> **Exercise objective**: Starting at the first line of the records below, reproduce every line up to and including the line with "Engine Hours: 69.5 Engine hrs", but leave out all pictures.

> **Given information**:
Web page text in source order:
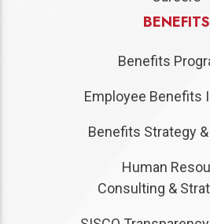
BENEFITS
Benefits
Employee Benefits
Benefits Strategy
Human
Consulting &
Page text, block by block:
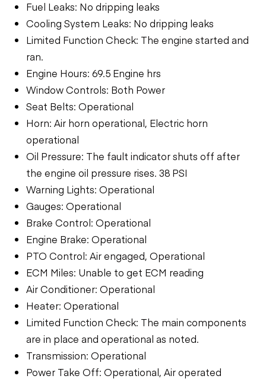
Fuel Leaks: No dripping leaks
Cooling System Leaks: No dripping leaks
Limited Function Check: The engine started and
ran.
Engine Hours: 69.5 Engine hrs
Window Controls: Both Power
Seat Belts: Operational
Horn: Air horn operational, Electric horn
operational
Oil Pressure: The fault indicator shuts off after
the engine oil pressure rises. 38 PSI
Warning Lights: Operational
Gauges: Operational
Brake Control: Operational
Engine Brake: Operational
PTO Control: Air engaged, Operational
ECM Miles: Unable to get ECM reading
Air Conditioner: Operational
Heater: Operational
Limited Function Check: The main components
are in place and operational as noted.
Transmission: Operational
Power Take Off: Operational, Air operated
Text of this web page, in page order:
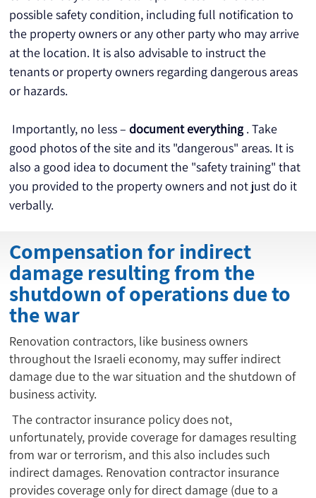
possible safety condition, including full notification to
the property owners or any other party who may arrive
at the location. It is also advisable to instruct the
tenants or property owners regarding dangerous areas
or hazards.
Importantly, no less – document everything . Take
good photos of the site and its "dangerous" areas. It is
also a good idea to document the "safety training" that
you provided to the property owners and not just do it
verbally.
Renovation contractors, like business owners
throughout the Israeli economy, may suffer indirect
damage due to the war situation and the shutdown of
business activity.
The contractor insurance policy does not,
unfortunately, provide coverage for damages resulting
from war or terrorism, and this also includes such
indirect damages. Renovation contractor insurance
provides coverage only for direct damage (due to a
Compensation for indirect
damage resulting from the
shutdown of operations due to
the war
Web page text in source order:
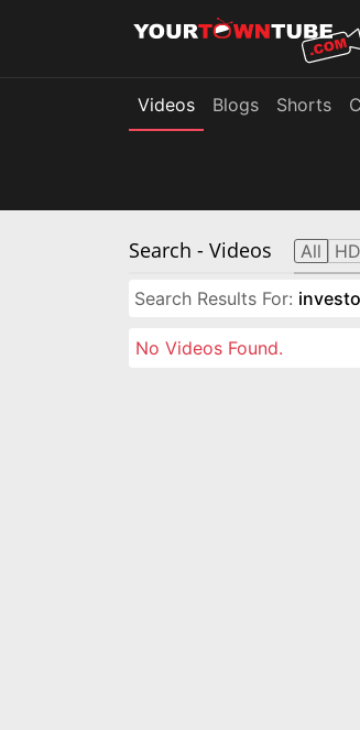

> **Task solution**:
Web page text in source order:
BENEFITS
Benefits
Employee Benefits
Benefits Strategy
Human
Consulting &
Page text, block by block:
Fuel Leaks: No dripping leaks
Cooling System Leaks: No dripping leaks
Limited Function Check: The engine started and
ran.
Engine Hours: 69.5 Engine hrs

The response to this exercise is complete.